What are Salisbury Bancorp Inc's Business Segments?



Residential Real Estate Loans

A principal lending activity of the Bank is to originate loans secured by first mortgages on one-to-four family residences. The Bank typically originates residential real estate loans through employees who are commissioned licensed mortgage originators (in accordance with the mortgage lending compensation guidelines issued by the CFPB). The Bank originates both fixed rate and adjustable rate mortgages.

The Bank currently sells the majority of the fixed rate 30 year residential mortgage loans it originates to the FHLBB under the Mortgage Partnership Finance program. The Bank typically retains loan servicing. The Bank retains some fixed rate residential mortgage loans and those loans originated under its first time home owner program.

The retention of adjustable rate residential mortgage loans in the portfolio and the sale of longer term, fixed rate residential mortgage loans helps reduce the Bank’s exposure to interest rate risk. However, adjustable rate mortgages generally pose credit risks different from the credit risks inherent in fixed rate loans primarily because as interest rates rise, the underlying debt service payments of the borrowers rise, thereby increasing the potential for default. Management believes that these risks, which have not had a material adverse effect on the Bank to date, generally are less onerous than the interest rate risks associated with holding long-term fixed rate loans in the loan portfolio.
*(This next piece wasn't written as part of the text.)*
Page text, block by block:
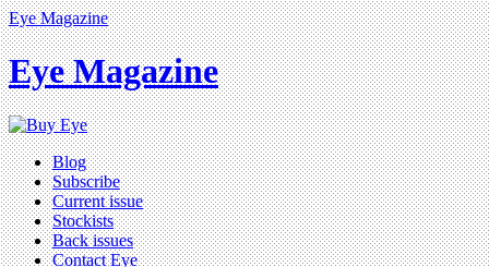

Commercial Real Estate Loans

The Bank makes commercial real estate loans for the purpose of allowing borrowers to acquire, develop, construct, improve or refinance commercial real estate where the property is the primary collateral securing the loan, and the income generated from the property is the primary repayment source. Office buildings, light industrial, retail facilities or multi-family income properties, normally collateralize commercial real estate loans. Among the reasons for management’s continued emphasis on commercial real estate lending is the desire to invest in assets with yields which are generally higher than yields on one-to-four family residential mortgage loans, and are more sensitive to changes in interest rates. These loans typically have terms/amortizations of up to ten and twenty five years, respectively, and interest rates, which adjust over periods of three to ten years, based on one of various rate indices.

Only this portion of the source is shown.